Lo recuerdo como quienes recuerdan, con pelos, señales y fantasías, qué estaban haciendo el 23F: el 29 de octubre de 2024, en Madrid también llovió a cántaros. Mi mujer y yo fuimos a visitar a unos amigos que recién inauguraban su condición de padres y, durante el camino a su casa –también a la vuelta–, nos cayó la de Dios es Cristo. Una amiga valenciana de mi señora le mandó un vídeo de su garaje inundado. Por fortuna, para ella, el destrozo del Diluvio se quedó en eso. El Infierno había montado una sucursal en el Levante español, instalando su sede en Valencia, con la intención de llevarse el mundo por delante. Literalmente: murieron 229 valencianos. Se dice pronto. Y siete castellano-manchegos y un andaluz de los que no se acuerda ni Perry Mason.
Aquellas riadas asesinas desnudaron al emperador, o sea, al Estado, con un sadismo terrorífico. La dana desveló las costuras de un vestido vetusto de Dior que, a estas alturas de la película, sólo sirve para trapo. Falló todo, excepto la gente que, convencida de que sólo el pueblo salva el pueblo –habría populismo en el lema, no lo dudo, pero la realidad lo reforzó–, se armó con mascarillas, productos de limpieza y generosidad, y arrimó el hombro asombrosa y admirablemente. Desde el punto de vista político, dieron vergüenza y asco los hunos y los hotros. Lo siguen dando. La catástrofe confirmó el adagio aquel de que quien resiste, gana: Mazón tomó las de Sánchez, se aferró a la presidencia autonómica con Super Glue, y ahí sigue. Por ahora.
La actualidad gira con el ruido y la fuerza de la turbina de un Boeing 747 y, los periódicos, que a ella se deben –nos va la vida en ello–, han/hemos guardado la dana levantina del 24 en el cajón de los trastos. Sin embargo, allende Begoña Gómez, Ayuso, Puigdemont, Hamás o la guerra RAE vs. Instituto Cervantes, los trastos ahí siguen, las heridas de la catástrofe continúan sin cerrar –las ayudas llegan tarde y mal, sigue habiendo desaparecidos, los muertos no resucitan– y, ahora, por el aniversario, afloran de nuevo, ascienden a la superficie. El martes, por ejemplo, fue localizado el cadáver de un hombre de 56 años en el cauce del Turia, en el término municipal de Manises.

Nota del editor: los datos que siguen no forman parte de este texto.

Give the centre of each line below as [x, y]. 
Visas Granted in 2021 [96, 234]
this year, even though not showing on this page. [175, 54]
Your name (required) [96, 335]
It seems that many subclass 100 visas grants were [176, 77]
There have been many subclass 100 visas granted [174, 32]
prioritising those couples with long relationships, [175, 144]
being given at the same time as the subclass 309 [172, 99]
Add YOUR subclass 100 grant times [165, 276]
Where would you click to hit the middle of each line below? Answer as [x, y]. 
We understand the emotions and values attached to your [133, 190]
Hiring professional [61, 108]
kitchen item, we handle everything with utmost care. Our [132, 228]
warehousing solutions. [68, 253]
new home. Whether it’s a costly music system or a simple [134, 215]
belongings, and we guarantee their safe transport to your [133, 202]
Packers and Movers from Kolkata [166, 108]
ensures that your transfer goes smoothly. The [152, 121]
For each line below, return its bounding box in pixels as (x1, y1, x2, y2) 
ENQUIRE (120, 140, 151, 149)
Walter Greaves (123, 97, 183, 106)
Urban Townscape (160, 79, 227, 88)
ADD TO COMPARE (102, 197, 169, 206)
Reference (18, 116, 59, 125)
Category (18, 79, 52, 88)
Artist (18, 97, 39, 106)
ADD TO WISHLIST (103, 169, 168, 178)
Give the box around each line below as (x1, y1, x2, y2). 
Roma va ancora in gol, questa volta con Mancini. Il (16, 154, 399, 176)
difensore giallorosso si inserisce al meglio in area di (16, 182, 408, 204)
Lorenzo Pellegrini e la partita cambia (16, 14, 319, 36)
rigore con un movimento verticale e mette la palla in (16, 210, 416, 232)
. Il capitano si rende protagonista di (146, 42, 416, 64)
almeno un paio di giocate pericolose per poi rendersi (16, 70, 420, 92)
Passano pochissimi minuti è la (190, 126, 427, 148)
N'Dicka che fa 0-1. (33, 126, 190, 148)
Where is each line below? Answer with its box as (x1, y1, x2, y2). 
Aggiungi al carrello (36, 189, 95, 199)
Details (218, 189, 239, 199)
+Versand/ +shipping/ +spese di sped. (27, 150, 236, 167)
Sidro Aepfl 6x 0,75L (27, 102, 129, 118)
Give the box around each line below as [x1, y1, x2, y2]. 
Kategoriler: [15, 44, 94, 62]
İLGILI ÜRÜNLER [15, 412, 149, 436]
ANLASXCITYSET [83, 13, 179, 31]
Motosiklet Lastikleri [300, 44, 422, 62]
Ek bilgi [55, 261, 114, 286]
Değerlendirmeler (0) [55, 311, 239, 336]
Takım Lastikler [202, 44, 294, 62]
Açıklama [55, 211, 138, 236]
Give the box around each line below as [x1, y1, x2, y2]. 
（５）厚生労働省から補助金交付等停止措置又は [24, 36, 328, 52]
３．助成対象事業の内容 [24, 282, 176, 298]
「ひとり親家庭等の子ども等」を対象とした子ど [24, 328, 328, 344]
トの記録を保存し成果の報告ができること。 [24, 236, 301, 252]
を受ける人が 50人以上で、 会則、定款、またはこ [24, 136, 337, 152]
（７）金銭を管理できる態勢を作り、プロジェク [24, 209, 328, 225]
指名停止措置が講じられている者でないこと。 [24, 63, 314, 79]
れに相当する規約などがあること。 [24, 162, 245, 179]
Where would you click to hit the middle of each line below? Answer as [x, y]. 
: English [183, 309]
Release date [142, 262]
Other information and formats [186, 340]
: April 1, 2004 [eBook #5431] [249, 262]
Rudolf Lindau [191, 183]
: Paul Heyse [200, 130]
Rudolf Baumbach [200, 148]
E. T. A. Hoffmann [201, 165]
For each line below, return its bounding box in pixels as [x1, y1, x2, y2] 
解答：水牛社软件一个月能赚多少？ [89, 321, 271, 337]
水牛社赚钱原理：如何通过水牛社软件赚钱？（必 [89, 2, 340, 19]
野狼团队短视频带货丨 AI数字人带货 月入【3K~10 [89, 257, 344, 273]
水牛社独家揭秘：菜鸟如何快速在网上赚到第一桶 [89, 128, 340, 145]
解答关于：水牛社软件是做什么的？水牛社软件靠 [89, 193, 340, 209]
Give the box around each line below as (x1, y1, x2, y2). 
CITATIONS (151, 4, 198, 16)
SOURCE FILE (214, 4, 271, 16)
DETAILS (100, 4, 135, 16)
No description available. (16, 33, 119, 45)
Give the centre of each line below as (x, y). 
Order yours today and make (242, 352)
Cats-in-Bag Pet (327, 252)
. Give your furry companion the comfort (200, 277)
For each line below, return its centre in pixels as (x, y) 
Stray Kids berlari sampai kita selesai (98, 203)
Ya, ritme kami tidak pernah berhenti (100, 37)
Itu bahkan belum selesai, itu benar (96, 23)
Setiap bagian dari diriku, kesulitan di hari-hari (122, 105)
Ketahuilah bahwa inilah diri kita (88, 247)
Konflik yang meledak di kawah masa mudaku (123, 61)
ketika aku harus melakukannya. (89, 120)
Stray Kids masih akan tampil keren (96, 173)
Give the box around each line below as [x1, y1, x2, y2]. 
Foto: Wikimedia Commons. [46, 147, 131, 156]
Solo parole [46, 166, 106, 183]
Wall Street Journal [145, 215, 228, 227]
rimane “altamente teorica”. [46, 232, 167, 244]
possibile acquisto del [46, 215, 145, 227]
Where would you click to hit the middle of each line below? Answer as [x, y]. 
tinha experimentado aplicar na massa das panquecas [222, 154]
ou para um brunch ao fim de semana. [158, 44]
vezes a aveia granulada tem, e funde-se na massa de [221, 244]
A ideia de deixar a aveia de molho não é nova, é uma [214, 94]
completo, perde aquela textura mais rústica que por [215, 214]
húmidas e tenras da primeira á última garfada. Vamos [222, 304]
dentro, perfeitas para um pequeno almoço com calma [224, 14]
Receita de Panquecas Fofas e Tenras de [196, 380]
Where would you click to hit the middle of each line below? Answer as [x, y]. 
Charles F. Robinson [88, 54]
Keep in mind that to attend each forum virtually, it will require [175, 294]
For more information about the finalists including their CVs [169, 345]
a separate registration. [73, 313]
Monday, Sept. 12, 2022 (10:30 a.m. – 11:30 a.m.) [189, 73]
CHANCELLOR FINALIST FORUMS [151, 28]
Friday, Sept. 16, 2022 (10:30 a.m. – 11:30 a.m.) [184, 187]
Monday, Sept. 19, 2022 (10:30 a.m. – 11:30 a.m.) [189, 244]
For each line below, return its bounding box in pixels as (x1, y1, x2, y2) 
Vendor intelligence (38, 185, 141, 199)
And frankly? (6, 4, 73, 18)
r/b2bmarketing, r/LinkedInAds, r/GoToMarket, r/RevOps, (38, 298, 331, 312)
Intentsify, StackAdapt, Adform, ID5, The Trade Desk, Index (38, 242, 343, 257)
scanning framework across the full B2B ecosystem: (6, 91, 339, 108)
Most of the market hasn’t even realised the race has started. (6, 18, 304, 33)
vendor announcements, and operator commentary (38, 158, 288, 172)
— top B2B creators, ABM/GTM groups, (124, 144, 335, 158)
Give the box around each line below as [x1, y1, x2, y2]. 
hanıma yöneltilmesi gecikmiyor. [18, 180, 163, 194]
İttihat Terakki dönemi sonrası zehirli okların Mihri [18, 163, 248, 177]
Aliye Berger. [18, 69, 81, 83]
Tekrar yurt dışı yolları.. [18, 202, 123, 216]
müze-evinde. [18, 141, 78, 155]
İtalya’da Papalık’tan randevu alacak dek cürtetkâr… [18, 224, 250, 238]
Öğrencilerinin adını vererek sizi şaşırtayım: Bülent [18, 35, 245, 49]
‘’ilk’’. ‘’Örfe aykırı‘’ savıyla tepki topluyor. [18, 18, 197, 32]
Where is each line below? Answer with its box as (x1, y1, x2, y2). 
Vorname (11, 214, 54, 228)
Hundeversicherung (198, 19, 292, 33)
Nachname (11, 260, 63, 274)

Había sido arrastrado por el agua en Pedralba cuando conducía junto a su hija –cuyo cuerpo fue hallado a más de 60 kilómetros–. El miércoles, la Audiencia de Valencia respaldó la línea de investigación de la jueza Nuria Ruiz Tobarra y desestimó cuatro recursos que pedían implicar al Gobierno central. El jueves, el director de Amnistía Internacional en España, Esteban Beltrán, denunciaba en RNE que se está “volviendo a construir en zonas inundables, y el plan de riesgos ni siquiera se ha actualizado”. Y, el mismo día, Ruiz Tobarra citaba para el 3 de noviembre a la periodista Maribel Vilaplana, con quien Mazón compartió mesa y mantel en El Ventorro, ajeno al desastre, para declarar como testigo. El 29 de octubre se celebrará en Valencia el funeral de Estado en memoria de las 237 víctimas. La Asociación Víctimas Mortales dana 29-O, que agrupa a unos 160 familiares de 90 fallecidos, pide que el presidente autonómico no acuda. Normal. Tampoco de esta hemos salido mejores.